Skip forward to March 2011 and I was sitting in a writing group, talking with a young woman about books we loved. She declared One Day the “best novel I’ve ever read.” I’d been hearing this praise from women a lot. What was it about this novel that hooked readers so quickly and profoundly? I fired it up on my Kindle and set out to discover its secrets.

One Day tells the story of Emma Morley and Dexter Mayhew, students when we first meet them, on their last night in Edinburgh. They are, we soon learn, perfect for each other – but it will take them fifteen years to finally get there. It charts their relationship over one day each year, the same day, St Swithin’s Day.

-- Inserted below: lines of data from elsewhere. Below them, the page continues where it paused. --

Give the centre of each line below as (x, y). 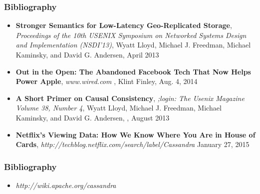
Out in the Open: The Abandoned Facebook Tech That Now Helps (133, 71)
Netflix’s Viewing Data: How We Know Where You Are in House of (135, 134)
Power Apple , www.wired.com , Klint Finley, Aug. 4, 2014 (107, 81)
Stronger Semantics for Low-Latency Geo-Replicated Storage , (124, 25)
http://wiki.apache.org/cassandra (66, 185)
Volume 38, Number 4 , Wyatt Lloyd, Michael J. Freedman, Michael (119, 108)
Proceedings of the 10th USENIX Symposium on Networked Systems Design (131, 35)
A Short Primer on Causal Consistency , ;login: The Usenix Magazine (130, 98)
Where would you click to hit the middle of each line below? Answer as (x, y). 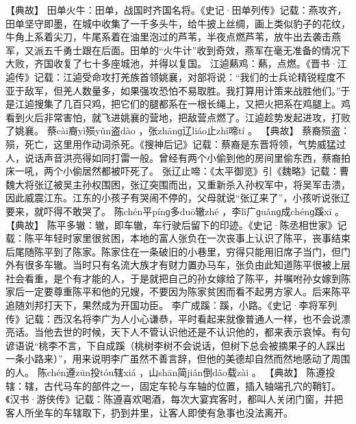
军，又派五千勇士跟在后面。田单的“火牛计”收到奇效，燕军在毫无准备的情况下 (178, 50)
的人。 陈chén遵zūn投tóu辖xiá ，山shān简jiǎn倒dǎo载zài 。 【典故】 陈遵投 (170, 372)
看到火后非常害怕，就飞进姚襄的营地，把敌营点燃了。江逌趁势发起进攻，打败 (178, 117)
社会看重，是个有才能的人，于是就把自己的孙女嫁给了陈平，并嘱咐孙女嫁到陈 (178, 278)
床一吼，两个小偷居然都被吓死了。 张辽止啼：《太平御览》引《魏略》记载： (173, 171)
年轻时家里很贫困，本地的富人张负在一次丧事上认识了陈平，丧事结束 (197, 238)
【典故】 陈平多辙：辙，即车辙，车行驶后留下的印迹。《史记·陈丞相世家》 (171, 224)
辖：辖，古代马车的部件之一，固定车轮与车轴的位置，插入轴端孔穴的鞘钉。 (173, 385)
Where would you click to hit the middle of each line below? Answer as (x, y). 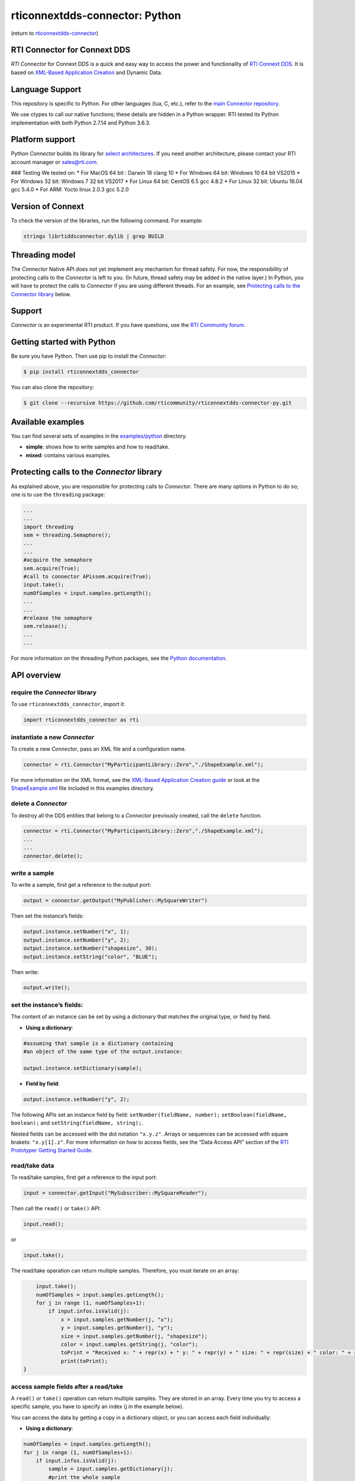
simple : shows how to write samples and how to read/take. (98, 447)
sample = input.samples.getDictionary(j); (111, 1469)
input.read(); (44, 1224)
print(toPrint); (84, 1361)
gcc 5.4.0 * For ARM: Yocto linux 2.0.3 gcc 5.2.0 (70, 189)
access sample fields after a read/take (67, 1386)
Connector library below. (41, 294)
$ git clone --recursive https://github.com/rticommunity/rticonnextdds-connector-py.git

The format initially seems distancing: how will we care about a character when we get such short fragmented insights into their lives? Somehow David Nicholls does it, and does it effortlessly. His prose appears basic – no fancy literary flourishes – but the prose hides depths. One Day becomes a wonderful testament to friendship and to love, but it also swims down deeper, and meditates upon loneliness, failure, parenthood. It is a novel that encompasses life, and it is that quality that makes it great. For One Day is a great novel, it is certain to become a contemporary classic, and it would not surprise me to see it on bookshelves a hundred years from now, on another St Swithin’s Day.